Ho semplicemente trovato delle persone. Per meglio dire, ho incontrato delle persone. Qui, come in nessun’altra parte, ho apprezzato il reale significato che si cela dietro l’incontro: tutti i muri che separano l’io dall’altro vengono giù, crollano. In questo modo, all’improvviso, le persone entrano a far parte della tua vita e tu della loro, attraverso una reciproca condivisione di ferite, difficoltà e ricordi che sono troppo pesanti per essere sopportati da soli. Per troppo tempo sono rimasti soli. Finora ho parlato di “persone”, in realtà, una relazione del genere permette di conoscere l’Uomo con i suoi talenti e le sue fragilità. Pertanto, alla Casa Madre del Perdono ho imparato ad approfondire anche la conoscenza di me stesso. È un cammino, un percorso in cui non si è più soli.

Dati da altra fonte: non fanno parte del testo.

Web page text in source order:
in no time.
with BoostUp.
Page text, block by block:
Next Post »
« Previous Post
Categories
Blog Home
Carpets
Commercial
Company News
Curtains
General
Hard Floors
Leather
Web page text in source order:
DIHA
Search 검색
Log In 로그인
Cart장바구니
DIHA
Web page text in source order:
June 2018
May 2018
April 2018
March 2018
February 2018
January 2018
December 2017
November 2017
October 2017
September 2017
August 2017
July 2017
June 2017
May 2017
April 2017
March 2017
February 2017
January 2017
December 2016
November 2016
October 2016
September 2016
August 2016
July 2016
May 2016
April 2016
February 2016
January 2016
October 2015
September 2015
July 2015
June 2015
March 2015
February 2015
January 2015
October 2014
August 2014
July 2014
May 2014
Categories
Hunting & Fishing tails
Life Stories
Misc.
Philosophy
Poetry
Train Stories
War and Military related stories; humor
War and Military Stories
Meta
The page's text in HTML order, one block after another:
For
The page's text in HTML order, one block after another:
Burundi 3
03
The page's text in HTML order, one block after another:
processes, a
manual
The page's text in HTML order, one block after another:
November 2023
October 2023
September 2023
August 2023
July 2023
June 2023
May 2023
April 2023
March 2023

Elemento imprescindibile affinché tutto questo si compia è esserci, mettersi in gioco con tutto quello che si ha. Non servono le grande azioni, è sufficiente la volontà di voler bene: straordinario nella sua semplicità! Nasce una fraternità, una preoccupazione reciproca che consente di vedere il valore dell’Uomo come creatura di Dio, che possiede, senza alcuna distinzione, il diritto – dovere di amare ed essere amato.

Quindi, a coloro, in tanti, che mi chiedono “Come ti è venuto in mente di andare ad abitare laggiù? Con i delinquenti!”, rispondo: “Perché non avrei dovuto farlo?”. Quando si comprende il legame indissolubile che ci unisce tutti quanti, quando s’inizia a considerare l’altro veramente come un fratello, cosa potevo fare se non stare con loro a tempo pieno? Si tratta di un donarsi in maniera gratuita, senza pretese, proprio come avviene tra fratelli; ed infatti, come in un rapporto fraterno, tutto il bene che doni, anche di più, ritorna a te!

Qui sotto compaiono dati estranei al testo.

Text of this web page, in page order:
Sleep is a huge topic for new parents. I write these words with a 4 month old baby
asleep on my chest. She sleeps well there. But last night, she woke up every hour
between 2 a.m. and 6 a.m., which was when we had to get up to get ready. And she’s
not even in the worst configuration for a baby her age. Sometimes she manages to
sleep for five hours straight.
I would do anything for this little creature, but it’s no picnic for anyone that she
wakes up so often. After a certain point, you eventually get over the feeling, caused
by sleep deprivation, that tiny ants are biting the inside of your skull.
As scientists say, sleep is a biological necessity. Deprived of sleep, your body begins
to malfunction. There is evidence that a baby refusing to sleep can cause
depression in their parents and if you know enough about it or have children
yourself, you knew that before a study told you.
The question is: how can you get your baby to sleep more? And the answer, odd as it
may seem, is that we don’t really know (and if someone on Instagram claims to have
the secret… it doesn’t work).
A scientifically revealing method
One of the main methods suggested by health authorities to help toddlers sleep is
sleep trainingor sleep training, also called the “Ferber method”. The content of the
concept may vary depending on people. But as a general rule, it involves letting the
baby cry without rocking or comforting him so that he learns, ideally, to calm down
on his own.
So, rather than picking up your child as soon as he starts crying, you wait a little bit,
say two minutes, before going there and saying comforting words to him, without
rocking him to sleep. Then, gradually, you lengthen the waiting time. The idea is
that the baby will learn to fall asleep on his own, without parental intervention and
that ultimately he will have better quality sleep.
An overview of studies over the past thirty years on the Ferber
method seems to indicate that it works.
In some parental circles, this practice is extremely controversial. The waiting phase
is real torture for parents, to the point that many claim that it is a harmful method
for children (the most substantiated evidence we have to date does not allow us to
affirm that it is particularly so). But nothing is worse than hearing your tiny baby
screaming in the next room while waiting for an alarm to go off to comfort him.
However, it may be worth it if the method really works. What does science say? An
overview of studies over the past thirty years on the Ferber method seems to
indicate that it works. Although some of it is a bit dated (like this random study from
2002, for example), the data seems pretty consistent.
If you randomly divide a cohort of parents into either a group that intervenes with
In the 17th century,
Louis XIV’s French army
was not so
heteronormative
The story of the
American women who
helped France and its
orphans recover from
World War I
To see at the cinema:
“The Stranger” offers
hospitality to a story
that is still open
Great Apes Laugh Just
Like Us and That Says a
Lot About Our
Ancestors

Ammetto la difficoltà nel comprendere simili regole di rapporto. In mio soccorso è arrivata la storia di una persona, trovatasi sola nell’adolescenza, costretta a vivere in strada, finita a delinquere per mangiare. Negli anni in cui questo avveniva, io non ero ancora nato, tuttavia ho provato un senso di colpa, la sensazione di essere venuto meno, in quanto uomo, ad una responsabilità: sarebbe stato sufficiente lo sguardo attento di una persona, disposta a comprendere le difficoltà che quell’uomo stava vivendo. Quel giorno sarebbe servito un fratello, purtroppo, quel giorno, siamo stati tutti figli unici”
Luca

La Casa Madre del Perdono nasce nel 2008 come pilota del “Progetto CEC: Comunità Educante con i Carcerati” dell’ Associazione Comunità Papa Giovanni XXIII (ad oggi sette i CEC in Italia ed uno in Camerun). Il significato: Comunità fatta di carcerati, ma anche di volontari e educatori per aiutarsi insieme; Educante (lat. educere) per “portare fuori” le potenzialità di ognuno; Con i carcerati e non “per”, il carcerato non è l’unico destinatario dell’azione educativa: tutta la società si educa alla solidarietà. Il progetto è il risultato dell’esperienza acquisita nel tempo dalla stessa Comunità nelle proprie strutture e dell’incontro con il metodo APAC, ideato da Mario Ottoboni alla fine degli anni Novanta nelle carceri brasiliane al fine di uccidere il criminale e salvare l’uomo. L’obiettivo del CEC e far sì che il detenuto diventi consapevole di sé, del grande valore della propria persona così da accettare ed ammettere di “sbagliare” per “sbagliare” sempre meno, “l’uomo non è il suo errore”(Don Oreste Benzi). Pertanto è necessario che la durata del percorso sia di almeno un anno. La scelta di intraprenderlo è nelle mani del detenuto, il quale dopo un congruo periodo di conoscenza (circa due mesi) è libero di accettare o meno il “patto educativo”. La valorizzazione della persona avviene attraverso attività mirate alla conoscenza di sé/dell’altro e attività ergo-terapiche. I risultati parlano chiaro: con il CEC la recidiva è stimata al 15%, con il sistema carcerario italiano è dell’80%; in termini di benefici economici: ogni singolo detenuto in carcere costa 200€ alla collettività, presso il CEC il valore della retta potrebbe essere di circa 50€ al giorno. Ad oggi però, i costi della struttura ricadono interamente sull’Ente, non esiste alcun riconoscimento istituzionale.